What makes an on-line arbitration agreement binding against a website user? In Meyer v. Uber Technologies, Inc., 2017 U.S. App. LEXIS 15497 (2d Cir. Aug. 17, 2017), the U.S. Court of Appeals for the Second Circuit issued a second decision on this issue, providing additional elucidation following its 2016 decision in Nicosia v. Amazon, Inc. 834 F.3d 220 (2d Cir. Aug. 24, 2016).The Nicosia and Meyer cases each involved an on-line agreement with a user who claimed not to have read the company’s terms and conditions, including an arbitration clause. In Meyer, Uber’s agreement to arbitrate was held to be enforceable against the user; in Nicosia, Amazon’s was not—at least on the record before the Court of Appeals.

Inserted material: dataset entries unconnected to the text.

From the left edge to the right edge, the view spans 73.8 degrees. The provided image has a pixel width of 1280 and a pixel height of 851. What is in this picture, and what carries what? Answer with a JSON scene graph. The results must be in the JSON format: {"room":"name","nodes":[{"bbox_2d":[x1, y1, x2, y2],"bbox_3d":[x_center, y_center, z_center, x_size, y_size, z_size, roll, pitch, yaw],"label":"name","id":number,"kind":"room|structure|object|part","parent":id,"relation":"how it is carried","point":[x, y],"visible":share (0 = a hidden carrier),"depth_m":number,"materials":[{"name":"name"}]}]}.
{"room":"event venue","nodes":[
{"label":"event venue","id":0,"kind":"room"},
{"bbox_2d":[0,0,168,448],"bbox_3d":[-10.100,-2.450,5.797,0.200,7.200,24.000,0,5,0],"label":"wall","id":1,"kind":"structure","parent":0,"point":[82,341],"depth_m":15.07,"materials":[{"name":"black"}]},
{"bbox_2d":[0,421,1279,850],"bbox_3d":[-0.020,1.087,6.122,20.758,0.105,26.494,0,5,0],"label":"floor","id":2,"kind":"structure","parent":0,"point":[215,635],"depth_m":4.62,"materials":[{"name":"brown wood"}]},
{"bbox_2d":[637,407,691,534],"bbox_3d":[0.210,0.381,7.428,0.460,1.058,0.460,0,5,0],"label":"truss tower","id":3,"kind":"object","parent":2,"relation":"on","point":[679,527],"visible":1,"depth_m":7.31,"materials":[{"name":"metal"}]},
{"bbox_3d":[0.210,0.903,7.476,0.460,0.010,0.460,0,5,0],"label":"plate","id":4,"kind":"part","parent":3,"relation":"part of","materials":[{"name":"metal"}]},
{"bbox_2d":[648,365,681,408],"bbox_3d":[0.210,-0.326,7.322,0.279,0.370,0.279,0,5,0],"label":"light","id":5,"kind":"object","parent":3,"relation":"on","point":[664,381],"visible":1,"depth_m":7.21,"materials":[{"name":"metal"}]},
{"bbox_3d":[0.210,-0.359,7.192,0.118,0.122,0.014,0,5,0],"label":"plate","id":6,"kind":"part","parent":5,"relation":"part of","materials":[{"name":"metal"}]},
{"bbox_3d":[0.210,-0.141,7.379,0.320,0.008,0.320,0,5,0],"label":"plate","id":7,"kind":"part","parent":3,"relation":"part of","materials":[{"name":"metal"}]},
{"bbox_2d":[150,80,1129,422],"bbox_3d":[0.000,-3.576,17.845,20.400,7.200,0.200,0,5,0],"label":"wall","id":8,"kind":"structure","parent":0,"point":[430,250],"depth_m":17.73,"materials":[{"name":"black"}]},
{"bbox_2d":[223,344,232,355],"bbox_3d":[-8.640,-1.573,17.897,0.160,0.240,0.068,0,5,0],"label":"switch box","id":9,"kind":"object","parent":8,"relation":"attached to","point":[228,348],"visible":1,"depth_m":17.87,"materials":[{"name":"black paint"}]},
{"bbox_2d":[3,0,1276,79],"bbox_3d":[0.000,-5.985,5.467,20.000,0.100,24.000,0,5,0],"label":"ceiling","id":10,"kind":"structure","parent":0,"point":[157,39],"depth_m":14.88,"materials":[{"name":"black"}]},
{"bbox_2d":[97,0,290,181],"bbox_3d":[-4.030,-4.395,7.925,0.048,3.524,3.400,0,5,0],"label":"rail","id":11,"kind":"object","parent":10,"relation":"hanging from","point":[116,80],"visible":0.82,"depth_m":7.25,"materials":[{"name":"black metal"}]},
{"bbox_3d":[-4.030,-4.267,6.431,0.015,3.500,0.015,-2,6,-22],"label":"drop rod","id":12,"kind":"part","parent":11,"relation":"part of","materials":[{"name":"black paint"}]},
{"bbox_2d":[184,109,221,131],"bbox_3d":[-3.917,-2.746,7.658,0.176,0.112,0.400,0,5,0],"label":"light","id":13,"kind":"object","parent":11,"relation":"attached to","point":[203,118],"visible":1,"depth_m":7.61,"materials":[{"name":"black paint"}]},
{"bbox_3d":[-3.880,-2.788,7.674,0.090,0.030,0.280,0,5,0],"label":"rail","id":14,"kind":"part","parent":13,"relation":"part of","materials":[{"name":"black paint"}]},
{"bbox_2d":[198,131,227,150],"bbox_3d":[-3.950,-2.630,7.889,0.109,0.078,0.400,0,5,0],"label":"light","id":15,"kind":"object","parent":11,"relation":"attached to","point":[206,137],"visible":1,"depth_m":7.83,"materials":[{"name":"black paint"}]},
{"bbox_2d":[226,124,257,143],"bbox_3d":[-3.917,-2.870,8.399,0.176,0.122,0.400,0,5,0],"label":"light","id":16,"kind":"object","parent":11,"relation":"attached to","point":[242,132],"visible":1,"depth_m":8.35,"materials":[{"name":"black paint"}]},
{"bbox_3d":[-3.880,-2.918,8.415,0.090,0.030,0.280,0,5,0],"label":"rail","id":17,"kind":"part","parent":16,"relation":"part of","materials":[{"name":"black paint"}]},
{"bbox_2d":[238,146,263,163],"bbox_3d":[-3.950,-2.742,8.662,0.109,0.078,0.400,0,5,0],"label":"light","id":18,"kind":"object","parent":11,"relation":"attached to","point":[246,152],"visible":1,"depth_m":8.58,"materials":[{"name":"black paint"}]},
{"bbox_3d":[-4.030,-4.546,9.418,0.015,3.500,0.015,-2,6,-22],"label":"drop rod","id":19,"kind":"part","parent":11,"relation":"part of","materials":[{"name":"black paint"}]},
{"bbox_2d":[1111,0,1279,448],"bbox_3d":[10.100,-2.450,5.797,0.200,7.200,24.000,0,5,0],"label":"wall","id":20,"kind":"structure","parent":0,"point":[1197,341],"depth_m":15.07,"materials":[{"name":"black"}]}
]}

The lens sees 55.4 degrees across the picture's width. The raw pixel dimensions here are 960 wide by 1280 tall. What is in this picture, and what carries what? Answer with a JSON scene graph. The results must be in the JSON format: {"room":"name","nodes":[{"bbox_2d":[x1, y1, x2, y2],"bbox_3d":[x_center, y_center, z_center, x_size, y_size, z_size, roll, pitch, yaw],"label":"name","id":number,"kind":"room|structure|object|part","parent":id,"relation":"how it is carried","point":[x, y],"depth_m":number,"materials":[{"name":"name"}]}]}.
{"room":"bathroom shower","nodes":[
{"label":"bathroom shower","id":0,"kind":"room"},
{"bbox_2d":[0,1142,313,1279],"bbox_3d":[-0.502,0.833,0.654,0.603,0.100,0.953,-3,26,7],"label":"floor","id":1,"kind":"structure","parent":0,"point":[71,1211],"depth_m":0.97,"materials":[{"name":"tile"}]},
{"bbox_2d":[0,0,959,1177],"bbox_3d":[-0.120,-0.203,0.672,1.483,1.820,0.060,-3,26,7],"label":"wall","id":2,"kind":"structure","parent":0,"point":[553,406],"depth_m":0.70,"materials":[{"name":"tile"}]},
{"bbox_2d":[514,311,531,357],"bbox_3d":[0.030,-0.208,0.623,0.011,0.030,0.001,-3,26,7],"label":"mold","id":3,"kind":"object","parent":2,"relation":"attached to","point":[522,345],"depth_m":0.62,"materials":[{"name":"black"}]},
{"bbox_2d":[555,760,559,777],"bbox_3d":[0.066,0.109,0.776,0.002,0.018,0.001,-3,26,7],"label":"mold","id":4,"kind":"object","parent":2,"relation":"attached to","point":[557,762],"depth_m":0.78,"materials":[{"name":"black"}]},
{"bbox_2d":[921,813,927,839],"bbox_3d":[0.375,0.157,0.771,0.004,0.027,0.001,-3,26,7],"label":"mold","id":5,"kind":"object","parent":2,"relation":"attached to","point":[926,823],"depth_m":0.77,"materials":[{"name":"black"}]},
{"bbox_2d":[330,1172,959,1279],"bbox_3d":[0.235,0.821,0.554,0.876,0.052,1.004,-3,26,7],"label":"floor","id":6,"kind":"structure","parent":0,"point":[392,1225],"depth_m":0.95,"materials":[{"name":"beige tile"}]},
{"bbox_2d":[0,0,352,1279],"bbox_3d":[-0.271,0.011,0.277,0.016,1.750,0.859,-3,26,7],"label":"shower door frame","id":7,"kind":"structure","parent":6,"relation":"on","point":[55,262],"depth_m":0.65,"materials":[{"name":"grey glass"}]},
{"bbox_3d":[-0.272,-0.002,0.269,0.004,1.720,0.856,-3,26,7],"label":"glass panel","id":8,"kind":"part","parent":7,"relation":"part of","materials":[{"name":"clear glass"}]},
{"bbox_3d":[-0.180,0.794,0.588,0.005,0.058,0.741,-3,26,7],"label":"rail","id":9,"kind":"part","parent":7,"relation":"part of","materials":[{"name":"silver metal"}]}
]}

In each case, the foundation principle was that “parties are not required to arbitrate unless they have agreed to do so.” In each case the user had, at some point, clicked an online button that the company maintained constituted an acceptance of “terms and conditions.” And in each case, the user claimed not to have read the terms and conditions. To determine whether a binding contract had been formed, the court evaluated whether the users had “inquiry notice” of the arbitration terms and conditions when they respectively clicked “Register” (in the Uber app) and “Place Your Order” (on the Amazon web page).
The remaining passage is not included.